I'm an experienced Gentoo user with a custom kernel. When I noticed that my kernel was able to detect the reader but not the card (it shows up as /dev/sdX, but never appears a partition and whatever interaction with that device returns "no medium found" or something like that) I begun searching the kernel looking for forgotten modules and settings. Well, after several reboots I ended activating every single module in the SD/MMC section of the kernel. 

Nothing happened.

Humilliated :p but in despair I went to an Ubuntu box in order to see what ubuntu load when it detects the reader and the card, and thus replicate the scenario in my box. Ubuntu not only mounted immediately the microsd and showed it to me with Nautilus, but didn't load any visible module. So I felt myself a little lost.

// AT HOME

I've got three gentoo boxes; all of them showed the same behaviour: the card didn't show up. At last, not sure even of my sanity, I begun switching memories (NOTE: The memory always worked, besides, remember what did Ubuntu) to see if there was a little change.

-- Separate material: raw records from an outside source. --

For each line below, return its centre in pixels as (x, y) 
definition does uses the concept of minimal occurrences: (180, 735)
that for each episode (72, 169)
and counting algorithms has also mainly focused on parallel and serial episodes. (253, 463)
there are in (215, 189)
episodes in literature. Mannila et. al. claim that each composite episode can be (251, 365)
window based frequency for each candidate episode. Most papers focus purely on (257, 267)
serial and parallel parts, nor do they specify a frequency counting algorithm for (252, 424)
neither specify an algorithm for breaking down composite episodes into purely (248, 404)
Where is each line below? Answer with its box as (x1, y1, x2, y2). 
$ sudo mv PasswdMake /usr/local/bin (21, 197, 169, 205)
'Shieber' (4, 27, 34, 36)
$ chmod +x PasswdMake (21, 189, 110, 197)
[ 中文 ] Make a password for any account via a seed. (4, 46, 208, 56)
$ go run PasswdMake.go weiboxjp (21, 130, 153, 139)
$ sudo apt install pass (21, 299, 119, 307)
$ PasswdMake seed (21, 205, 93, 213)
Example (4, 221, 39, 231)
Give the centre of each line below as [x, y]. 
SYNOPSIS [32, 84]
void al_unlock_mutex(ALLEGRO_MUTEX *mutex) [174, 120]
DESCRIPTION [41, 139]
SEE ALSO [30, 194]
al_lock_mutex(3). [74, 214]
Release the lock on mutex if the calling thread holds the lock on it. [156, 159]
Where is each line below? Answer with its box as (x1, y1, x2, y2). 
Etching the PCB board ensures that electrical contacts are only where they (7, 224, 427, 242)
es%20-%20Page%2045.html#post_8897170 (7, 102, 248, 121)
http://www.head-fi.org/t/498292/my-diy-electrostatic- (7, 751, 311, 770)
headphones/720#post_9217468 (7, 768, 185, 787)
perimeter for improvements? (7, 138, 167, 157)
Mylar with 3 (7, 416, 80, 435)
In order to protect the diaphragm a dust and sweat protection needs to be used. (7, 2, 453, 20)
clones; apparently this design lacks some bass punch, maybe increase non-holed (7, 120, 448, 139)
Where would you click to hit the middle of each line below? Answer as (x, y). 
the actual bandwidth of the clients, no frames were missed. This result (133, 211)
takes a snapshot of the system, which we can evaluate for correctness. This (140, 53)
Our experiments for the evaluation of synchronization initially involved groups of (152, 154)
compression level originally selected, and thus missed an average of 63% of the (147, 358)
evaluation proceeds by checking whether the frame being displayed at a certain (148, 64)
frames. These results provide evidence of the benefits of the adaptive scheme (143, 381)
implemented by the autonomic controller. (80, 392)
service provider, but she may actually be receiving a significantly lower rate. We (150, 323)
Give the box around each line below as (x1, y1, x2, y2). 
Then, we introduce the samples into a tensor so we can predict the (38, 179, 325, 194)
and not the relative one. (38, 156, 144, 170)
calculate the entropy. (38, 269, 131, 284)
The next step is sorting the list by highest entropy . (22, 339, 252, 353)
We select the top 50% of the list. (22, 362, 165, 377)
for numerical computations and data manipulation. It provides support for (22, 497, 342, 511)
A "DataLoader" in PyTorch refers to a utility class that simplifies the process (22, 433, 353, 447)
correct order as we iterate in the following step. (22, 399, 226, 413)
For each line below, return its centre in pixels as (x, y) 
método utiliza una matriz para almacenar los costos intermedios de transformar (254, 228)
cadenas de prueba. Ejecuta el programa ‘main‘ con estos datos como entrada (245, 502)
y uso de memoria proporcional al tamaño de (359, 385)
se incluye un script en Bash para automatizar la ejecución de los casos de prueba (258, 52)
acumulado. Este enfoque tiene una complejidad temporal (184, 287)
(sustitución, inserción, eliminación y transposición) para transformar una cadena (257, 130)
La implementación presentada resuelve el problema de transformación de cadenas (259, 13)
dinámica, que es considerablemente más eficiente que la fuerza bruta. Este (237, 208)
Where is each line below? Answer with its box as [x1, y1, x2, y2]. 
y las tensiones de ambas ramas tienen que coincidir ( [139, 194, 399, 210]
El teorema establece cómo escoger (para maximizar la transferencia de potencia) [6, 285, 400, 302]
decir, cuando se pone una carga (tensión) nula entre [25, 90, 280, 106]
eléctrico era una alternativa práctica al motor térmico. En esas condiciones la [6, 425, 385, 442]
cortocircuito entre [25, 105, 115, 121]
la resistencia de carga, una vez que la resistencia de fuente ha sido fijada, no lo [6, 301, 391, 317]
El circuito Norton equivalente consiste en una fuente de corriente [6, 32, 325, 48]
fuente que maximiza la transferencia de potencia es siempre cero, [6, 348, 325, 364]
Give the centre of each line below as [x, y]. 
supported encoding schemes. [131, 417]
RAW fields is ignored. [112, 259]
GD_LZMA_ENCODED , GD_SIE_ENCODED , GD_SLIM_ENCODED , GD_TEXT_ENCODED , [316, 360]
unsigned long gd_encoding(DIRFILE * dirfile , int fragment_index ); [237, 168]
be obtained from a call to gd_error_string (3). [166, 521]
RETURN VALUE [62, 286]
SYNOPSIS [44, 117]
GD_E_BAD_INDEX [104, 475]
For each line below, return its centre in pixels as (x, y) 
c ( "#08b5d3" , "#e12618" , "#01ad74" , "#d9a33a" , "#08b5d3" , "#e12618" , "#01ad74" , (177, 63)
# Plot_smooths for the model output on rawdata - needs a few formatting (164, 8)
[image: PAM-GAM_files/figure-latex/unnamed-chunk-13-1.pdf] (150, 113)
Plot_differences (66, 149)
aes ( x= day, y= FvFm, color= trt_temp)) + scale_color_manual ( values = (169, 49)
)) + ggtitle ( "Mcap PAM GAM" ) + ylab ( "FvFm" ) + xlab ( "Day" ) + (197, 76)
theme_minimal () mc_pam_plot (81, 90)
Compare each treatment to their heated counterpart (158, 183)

Here is what's really crazy: A SD card (not microSD, but SD) worked flawlessly. I grabbed a SD/microSD adapter and tested all my microSD cards -- all of them worked like a charm.

Conclusion: Gentoo (gentoo-sources?) is not able to see the microSD slot, but the SD slot of the card reader works flawlessly.  Is that EVEN possible? I can't find an explanation or a solution. Although, at least I think it might help someone.

I'll be glad of any idea or hint or something that lead me to at least an explanation.

Thanks in advance.

----------